胡銘晨就擔心他們三個口若懸河,太沒邊際了的話,會讓産生嫉妒心的班上同學找到他要求一緻對待。
胡銘晨請顧小七他們去看電影,當然是因爲他們三個和他關系最好最鐵,人嘛,那都是有厚此薄彼心情和選擇的,那種所謂的一視同仁,幾乎不存在。
全班同學幾十個人,胡銘晨不是請不起,而是這個範圍一旦擴大了,就會變得難以收拾。他總不能把所有認識他的人都請了吧,要是那樣做的話,那他還搞什麽生意,幹脆直接搞成慈善得了。

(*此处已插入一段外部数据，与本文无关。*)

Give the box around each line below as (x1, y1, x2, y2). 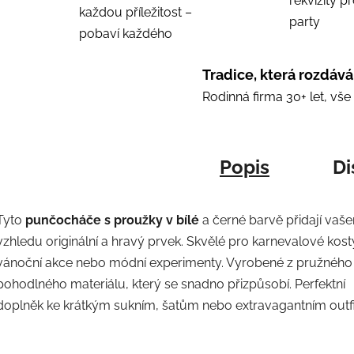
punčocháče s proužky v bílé (25, 212, 199, 228)
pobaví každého (79, 25, 172, 41)
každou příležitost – (79, 4, 192, 20)
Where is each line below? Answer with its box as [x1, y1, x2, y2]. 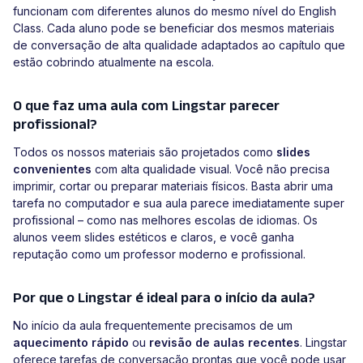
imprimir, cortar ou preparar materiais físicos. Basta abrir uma [13, 179, 333, 194]
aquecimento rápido [13, 335, 129, 350]
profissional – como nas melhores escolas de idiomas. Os [13, 213, 318, 228]
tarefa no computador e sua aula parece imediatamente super [13, 196, 344, 211]
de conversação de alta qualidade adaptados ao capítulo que [13, 38, 345, 53]
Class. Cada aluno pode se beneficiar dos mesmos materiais [13, 21, 335, 36]
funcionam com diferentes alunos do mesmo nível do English [13, 4, 336, 19]
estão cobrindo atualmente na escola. [13, 55, 214, 70]
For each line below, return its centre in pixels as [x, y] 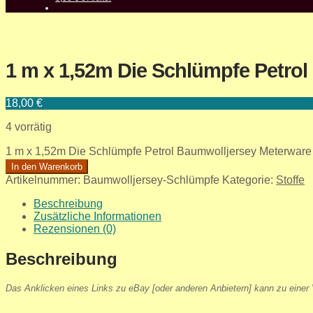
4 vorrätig [29, 126]
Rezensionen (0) [75, 228]
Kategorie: [249, 180]
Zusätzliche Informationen [97, 216]
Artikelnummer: [44, 180]
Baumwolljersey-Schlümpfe [151, 180]
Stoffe [290, 180]
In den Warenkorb [47, 166]
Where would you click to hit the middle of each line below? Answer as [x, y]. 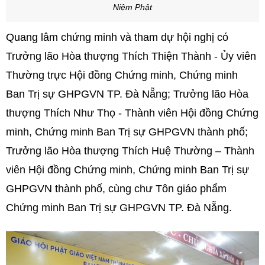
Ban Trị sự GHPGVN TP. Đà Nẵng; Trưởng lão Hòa [127, 94]
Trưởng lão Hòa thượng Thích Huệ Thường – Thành [130, 151]
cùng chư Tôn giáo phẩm [166, 189]
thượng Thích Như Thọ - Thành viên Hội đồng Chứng [132, 113]
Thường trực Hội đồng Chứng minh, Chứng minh [122, 75]
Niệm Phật [132, 8]
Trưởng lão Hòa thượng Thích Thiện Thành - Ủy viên [131, 56]
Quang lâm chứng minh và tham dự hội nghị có [117, 38]
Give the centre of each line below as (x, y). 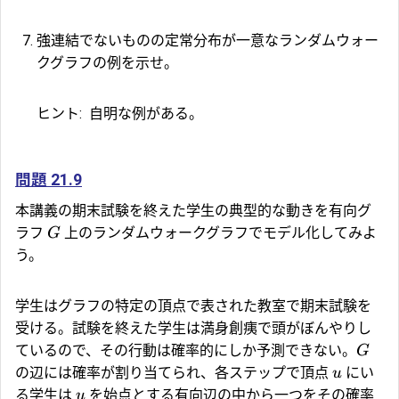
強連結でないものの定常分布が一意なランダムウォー (208, 40)
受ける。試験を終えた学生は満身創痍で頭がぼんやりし (193, 328)
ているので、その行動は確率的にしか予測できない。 (186, 350)
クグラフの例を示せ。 (107, 62)
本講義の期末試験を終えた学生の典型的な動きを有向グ (193, 210)
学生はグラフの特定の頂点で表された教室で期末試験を (193, 305)
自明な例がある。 (144, 113)
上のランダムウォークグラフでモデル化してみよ (219, 232)
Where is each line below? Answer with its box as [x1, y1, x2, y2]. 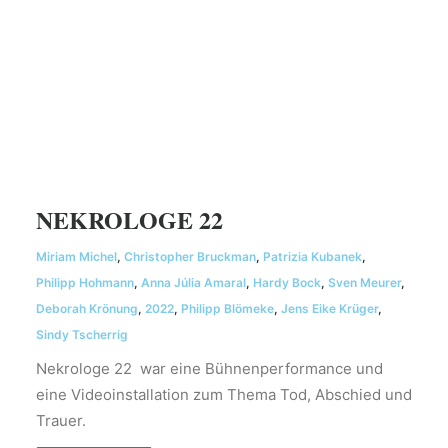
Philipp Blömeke [181, 301, 274, 316]
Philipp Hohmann [36, 275, 134, 290]
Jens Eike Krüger [281, 301, 378, 316]
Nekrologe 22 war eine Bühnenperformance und [36, 359, 383, 378]
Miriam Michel [36, 249, 117, 264]
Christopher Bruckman [124, 249, 256, 264]
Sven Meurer [328, 275, 401, 290]
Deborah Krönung [36, 301, 138, 316]
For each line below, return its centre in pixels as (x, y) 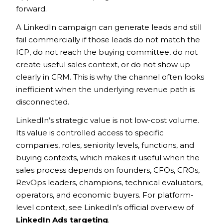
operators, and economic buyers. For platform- (105, 195)
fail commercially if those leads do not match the (108, 39)
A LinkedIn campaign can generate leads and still (109, 27)
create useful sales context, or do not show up (103, 64)
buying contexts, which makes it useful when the (108, 157)
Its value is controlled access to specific (90, 132)
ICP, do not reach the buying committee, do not (107, 52)
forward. (31, 8)
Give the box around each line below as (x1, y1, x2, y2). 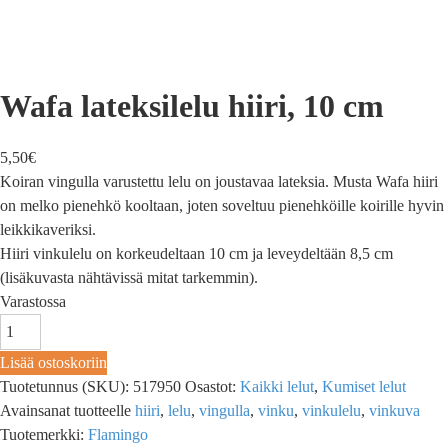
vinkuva (369, 402, 420, 420)
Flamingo (88, 426, 148, 444)
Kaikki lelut (240, 378, 314, 396)
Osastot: (185, 378, 240, 396)
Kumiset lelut (322, 378, 406, 396)
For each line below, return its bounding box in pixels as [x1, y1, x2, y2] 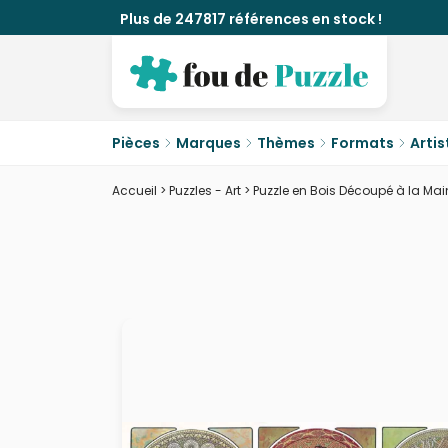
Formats [331, 133, 394, 153]
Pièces [112, 133, 160, 153]
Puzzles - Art [169, 182, 241, 199]
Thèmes [257, 133, 315, 153]
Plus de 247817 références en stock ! [120, 9, 382, 29]
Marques [176, 133, 241, 153]
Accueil [112, 182, 157, 199]
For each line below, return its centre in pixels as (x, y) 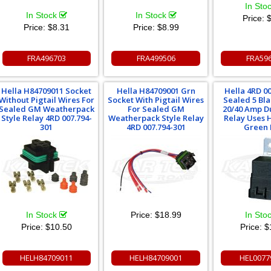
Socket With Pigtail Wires (156, 100)
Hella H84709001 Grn (156, 91)
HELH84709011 (47, 258)
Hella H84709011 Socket (47, 91)
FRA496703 (46, 58)
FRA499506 (156, 58)
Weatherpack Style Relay (156, 118)
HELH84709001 (156, 258)
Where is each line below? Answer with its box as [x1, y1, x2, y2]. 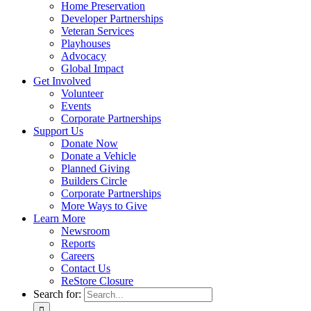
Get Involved [33, 75, 91, 87]
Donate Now [61, 137, 118, 149]
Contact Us [61, 262, 110, 274]
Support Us [33, 125, 83, 137]
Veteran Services [61, 25, 134, 37]
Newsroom [61, 225, 110, 237]
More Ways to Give [61, 200, 147, 212]
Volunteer [61, 87, 103, 99]
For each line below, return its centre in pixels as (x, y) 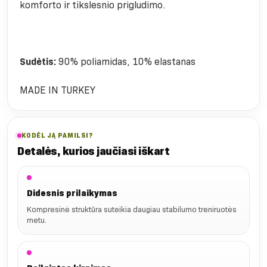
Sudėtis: (38, 62)
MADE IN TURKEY (58, 91)
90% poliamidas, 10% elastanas (126, 62)
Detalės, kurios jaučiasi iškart (94, 151)
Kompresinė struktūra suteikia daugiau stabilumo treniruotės (132, 209)
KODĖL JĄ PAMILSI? (57, 136)
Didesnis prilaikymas (72, 193)
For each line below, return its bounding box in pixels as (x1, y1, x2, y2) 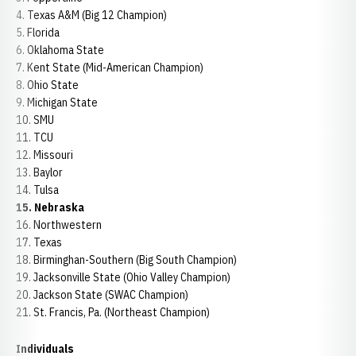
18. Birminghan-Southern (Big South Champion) (16, 253, 237, 267)
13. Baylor (16, 165, 63, 180)
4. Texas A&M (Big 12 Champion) (16, 8, 167, 22)
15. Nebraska (16, 200, 84, 215)
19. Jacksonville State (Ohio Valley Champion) (16, 270, 230, 284)
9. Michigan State (16, 95, 98, 110)
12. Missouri (16, 148, 73, 162)
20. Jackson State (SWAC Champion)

“李美同學,我這不是偏心,那不是昨天開業有優惠活動被他們仨運氣好運到了嘛。這些都不是我一個小娃娃說了算的,我上面還有大人,大人上面還有老闆,并不是我小氣,也不是我和大家不好。”要制止住這個苗頭,胡銘晨就得趕緊找出一個合理的理由來做解釋:“你想啊,要是你們賣涼粉,你能請我們全班去吃嗎?要是你家跑班車,你能請我們全班去坐嗎?或者你家開糖煙酒店,你能請我們全班吃糖吃冰棍嗎?”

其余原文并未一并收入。